* YOUR TASK *
Among the entries, find each line that includes the string "gegen" and list it.

* EXTRACTED DATA *
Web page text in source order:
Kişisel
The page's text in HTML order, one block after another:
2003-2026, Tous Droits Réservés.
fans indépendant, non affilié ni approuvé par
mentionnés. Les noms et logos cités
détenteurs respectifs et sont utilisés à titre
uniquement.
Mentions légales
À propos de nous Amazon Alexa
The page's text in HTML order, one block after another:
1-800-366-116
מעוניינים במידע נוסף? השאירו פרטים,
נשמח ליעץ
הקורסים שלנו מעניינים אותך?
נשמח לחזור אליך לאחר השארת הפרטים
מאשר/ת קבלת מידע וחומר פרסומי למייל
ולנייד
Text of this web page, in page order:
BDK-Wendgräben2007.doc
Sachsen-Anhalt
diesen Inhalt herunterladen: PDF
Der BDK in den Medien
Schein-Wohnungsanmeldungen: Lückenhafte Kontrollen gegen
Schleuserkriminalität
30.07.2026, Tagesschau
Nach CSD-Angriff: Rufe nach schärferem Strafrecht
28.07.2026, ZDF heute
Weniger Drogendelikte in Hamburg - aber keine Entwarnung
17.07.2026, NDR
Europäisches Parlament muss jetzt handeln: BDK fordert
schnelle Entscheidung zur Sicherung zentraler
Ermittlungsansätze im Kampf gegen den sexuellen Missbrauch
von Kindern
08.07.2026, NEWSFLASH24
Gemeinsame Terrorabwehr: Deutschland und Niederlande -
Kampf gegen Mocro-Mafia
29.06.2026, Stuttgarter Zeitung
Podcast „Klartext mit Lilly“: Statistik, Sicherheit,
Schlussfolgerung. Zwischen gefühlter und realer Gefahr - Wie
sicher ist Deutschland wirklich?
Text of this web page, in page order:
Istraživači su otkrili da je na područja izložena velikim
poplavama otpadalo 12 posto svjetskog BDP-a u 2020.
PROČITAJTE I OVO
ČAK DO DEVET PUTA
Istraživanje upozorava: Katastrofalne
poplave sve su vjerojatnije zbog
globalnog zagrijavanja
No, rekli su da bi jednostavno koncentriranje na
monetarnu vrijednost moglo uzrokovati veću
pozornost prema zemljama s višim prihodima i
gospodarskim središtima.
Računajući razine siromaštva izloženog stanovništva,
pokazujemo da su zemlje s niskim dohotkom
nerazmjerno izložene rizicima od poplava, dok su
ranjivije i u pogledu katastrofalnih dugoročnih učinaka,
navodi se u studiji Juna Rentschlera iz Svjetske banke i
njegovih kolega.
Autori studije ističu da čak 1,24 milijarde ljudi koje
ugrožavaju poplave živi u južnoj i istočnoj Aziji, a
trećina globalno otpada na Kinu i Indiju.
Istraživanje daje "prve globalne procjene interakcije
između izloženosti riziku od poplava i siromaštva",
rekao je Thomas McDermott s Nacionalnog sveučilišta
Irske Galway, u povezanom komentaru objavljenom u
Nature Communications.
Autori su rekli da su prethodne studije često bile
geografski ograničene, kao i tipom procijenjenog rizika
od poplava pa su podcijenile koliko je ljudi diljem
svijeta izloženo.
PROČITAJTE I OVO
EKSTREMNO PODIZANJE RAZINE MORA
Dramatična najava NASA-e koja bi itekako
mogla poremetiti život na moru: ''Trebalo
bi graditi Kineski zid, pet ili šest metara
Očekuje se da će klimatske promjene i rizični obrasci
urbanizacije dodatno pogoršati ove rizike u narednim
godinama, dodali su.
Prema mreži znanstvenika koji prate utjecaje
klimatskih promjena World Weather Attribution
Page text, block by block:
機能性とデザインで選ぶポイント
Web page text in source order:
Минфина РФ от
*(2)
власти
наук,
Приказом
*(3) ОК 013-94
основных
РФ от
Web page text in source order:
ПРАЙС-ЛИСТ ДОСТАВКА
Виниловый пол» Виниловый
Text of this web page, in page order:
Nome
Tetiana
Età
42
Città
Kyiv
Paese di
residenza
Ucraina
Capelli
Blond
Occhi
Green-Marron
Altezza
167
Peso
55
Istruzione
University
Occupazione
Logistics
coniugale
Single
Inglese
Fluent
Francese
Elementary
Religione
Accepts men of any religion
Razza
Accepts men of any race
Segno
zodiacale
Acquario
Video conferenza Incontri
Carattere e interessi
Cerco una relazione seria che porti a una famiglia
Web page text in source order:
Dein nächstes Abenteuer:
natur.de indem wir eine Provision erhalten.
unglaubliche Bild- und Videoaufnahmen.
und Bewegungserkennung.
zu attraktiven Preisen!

* SOLUTION FOR THIS EXERCISE *
Schein-Wohnungsanmeldungen: Lückenhafte Kontrollen gegen
Ermittlungsansätze im Kampf gegen den sexuellen Missbrauch
Kampf gegen Mocro-Mafia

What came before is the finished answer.